Required action: From the entries below, return exactly the lines beginning at the one that contains "Give the centre" and ending at the one that contains "nervous about the", both of them included, and only those lines.

Given records:
===
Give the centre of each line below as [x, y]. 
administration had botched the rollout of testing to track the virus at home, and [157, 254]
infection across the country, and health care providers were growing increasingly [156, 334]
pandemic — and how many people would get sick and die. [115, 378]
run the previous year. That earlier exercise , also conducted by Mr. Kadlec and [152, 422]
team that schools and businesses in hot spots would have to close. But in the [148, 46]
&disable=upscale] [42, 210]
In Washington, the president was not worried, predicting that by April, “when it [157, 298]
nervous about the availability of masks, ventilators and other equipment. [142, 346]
===
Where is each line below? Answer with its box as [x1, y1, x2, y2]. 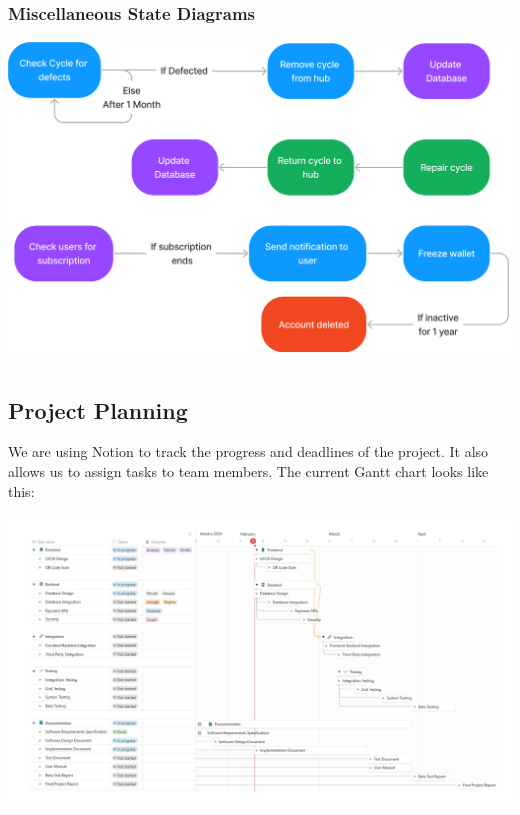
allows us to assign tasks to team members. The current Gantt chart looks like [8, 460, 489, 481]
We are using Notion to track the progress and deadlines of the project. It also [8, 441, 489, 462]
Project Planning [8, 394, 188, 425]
===
Exercise response:
Give the centre of each line below as [x, y]. 
administration had botched the rollout of testing to track the virus at home, and [157, 254]
infection across the country, and health care providers were growing increasingly [156, 334]
pandemic — and how many people would get sick and die. [115, 378]
run the previous year. That earlier exercise , also conducted by Mr. Kadlec and [152, 422]
team that schools and businesses in hot spots would have to close. But in the [148, 46]
&disable=upscale] [42, 210]
In Washington, the president was not worried, predicting that by April, “when it [157, 298]
nervous about the availability of masks, ventilators and other equipment. [142, 346]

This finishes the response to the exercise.